Among the 128 (91.4%) patients not detected by screening, 44 (34.4%) did not exhibit a preoperative suspicion of MTC, since FNAC was either negative for MTC or not requested and serum CT determination was not performed. FNAC and serum CT assay sensitivities were 51.3% and 98.7%, respectively. Patients with a negative FNAC for MTC (58 cases) had cytological findings reported as non-diagnostic in 6 cases, benign in 13 cases and suspicious for a different tumor in 39 cases. In total, 129 (92.1%) patients were subjected to surgery, and total thyroidectomy with cervical lymph node clearance was performed in 72 cases (level VI in 6 of them), while total thyroidectomy was performed in 5 patients and hemithyroidectomy in 6 patients. Of the remaining 11 patients, 7 underwent palliative surgery, while 4 were not operated due to advanced disease. Neck radiotherapy was performed in 21 (15.0%) patients, with a palliative intention in 18 cases and in an adjuvant setting in 3 patients. Of the patients with advanced disease, 9 (6.4%) were treated with classic chemotherapy and/or off-label kinase inhibitors. The histological characteristics of the patients are presented in Table I. Somatic mutations in the RET, Ras and B-Raf genes were evaluated in 53 patients, and the results were previously published by Moura et al (10,11).
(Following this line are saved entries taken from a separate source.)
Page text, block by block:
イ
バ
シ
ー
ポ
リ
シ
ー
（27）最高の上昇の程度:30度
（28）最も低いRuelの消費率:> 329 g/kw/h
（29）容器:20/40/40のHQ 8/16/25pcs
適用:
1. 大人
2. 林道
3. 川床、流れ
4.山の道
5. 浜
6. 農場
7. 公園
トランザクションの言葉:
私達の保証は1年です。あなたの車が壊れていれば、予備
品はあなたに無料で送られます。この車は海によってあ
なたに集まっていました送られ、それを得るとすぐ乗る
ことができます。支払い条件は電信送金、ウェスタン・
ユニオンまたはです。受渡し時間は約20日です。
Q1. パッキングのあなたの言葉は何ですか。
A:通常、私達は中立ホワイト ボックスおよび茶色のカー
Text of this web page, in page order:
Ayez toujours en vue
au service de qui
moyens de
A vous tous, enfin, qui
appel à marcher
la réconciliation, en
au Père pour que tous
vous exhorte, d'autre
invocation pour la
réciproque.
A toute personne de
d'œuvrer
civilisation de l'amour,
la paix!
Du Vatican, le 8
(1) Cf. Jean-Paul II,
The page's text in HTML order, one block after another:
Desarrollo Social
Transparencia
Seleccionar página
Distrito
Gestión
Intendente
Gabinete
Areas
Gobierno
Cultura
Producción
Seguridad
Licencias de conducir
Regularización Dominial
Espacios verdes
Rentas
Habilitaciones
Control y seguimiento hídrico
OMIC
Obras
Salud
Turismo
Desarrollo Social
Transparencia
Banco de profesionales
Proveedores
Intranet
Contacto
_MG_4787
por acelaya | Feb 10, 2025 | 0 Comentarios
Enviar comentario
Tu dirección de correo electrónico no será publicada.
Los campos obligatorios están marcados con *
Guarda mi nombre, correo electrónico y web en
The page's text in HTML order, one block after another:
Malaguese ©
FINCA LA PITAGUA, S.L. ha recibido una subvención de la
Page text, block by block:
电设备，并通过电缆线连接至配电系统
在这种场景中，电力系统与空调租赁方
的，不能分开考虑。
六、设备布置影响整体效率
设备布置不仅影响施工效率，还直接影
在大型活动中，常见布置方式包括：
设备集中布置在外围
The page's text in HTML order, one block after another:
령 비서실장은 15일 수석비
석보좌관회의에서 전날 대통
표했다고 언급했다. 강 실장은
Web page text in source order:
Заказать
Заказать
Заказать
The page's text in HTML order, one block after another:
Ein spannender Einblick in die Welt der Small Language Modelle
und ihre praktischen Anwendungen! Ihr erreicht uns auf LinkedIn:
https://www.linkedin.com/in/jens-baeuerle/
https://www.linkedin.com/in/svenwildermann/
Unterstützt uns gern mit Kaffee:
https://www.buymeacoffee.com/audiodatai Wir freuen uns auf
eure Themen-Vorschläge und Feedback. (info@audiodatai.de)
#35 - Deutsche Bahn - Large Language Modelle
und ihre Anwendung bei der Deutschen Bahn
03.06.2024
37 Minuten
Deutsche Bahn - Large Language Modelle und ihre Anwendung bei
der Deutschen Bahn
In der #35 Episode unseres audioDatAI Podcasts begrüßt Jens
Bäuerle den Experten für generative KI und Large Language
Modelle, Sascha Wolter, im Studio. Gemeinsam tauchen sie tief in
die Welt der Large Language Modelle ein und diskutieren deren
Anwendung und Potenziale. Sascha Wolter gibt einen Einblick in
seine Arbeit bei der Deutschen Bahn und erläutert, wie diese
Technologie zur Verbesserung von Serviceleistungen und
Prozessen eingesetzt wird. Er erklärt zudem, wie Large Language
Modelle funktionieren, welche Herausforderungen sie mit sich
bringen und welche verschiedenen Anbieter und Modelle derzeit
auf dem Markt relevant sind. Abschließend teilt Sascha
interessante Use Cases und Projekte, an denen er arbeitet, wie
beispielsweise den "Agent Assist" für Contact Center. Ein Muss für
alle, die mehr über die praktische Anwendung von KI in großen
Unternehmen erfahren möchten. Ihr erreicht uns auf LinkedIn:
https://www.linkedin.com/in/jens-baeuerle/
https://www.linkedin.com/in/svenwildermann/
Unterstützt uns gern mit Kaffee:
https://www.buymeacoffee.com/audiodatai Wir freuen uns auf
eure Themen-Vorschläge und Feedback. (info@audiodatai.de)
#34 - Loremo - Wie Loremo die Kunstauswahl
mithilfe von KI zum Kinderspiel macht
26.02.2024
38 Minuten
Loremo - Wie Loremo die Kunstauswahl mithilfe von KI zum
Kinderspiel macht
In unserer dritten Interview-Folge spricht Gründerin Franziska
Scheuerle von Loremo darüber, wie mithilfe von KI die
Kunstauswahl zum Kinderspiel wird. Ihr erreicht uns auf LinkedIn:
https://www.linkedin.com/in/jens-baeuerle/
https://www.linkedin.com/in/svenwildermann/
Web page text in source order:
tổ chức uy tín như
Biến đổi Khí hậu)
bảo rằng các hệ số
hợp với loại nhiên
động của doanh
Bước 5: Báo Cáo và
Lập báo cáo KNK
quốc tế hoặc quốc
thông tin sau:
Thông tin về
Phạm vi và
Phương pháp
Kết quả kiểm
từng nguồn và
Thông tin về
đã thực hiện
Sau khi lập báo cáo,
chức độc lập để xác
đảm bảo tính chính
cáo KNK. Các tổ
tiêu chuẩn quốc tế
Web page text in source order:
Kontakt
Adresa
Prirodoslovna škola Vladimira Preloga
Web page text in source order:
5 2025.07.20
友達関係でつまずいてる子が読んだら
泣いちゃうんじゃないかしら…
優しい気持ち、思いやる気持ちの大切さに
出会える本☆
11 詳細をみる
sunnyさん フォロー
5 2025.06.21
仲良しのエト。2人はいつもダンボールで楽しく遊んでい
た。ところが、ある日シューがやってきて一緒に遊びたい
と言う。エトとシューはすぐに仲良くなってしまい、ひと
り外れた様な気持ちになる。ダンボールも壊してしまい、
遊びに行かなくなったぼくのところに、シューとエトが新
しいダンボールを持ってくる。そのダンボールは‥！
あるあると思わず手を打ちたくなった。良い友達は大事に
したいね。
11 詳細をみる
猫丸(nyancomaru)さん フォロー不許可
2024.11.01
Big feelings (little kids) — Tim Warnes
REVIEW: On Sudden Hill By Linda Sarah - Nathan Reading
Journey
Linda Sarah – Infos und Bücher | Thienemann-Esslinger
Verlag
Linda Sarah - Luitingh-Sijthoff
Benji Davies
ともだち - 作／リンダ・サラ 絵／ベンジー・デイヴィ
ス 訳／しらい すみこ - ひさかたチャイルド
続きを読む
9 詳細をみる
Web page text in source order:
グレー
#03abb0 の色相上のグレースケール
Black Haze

Staging at diagnosis was possible in 120 patients (Fig. 1), and demonstrated that 23 (19.2%) patients were in stage I, 18 (15.0%) in stage II, 12 (10.0%) in stage III and 67 (55.8%) in stage IV (of which, 42 were in stage IVA, 11 in stage IVB and 14 in stage IVC) (P<0.05). The majority of the sporadic cases [72 (68.6%)] and all familial index cases presented with advanced stage (III–IV) whilst 72.7% (8 patients) of familial cases, detected by screening, were diagnosed at early stages of disease (stages I and II) (P=0.008). Among 116 patients with serum CT evaluation following primary surgery, BC was achieved in 46 patients (39.7%). Of these, only 3 patients (6.5%) relapsed, 1 of them with biochemical recurrence and 2 with recurrence in the thyroidectomy surgical bed.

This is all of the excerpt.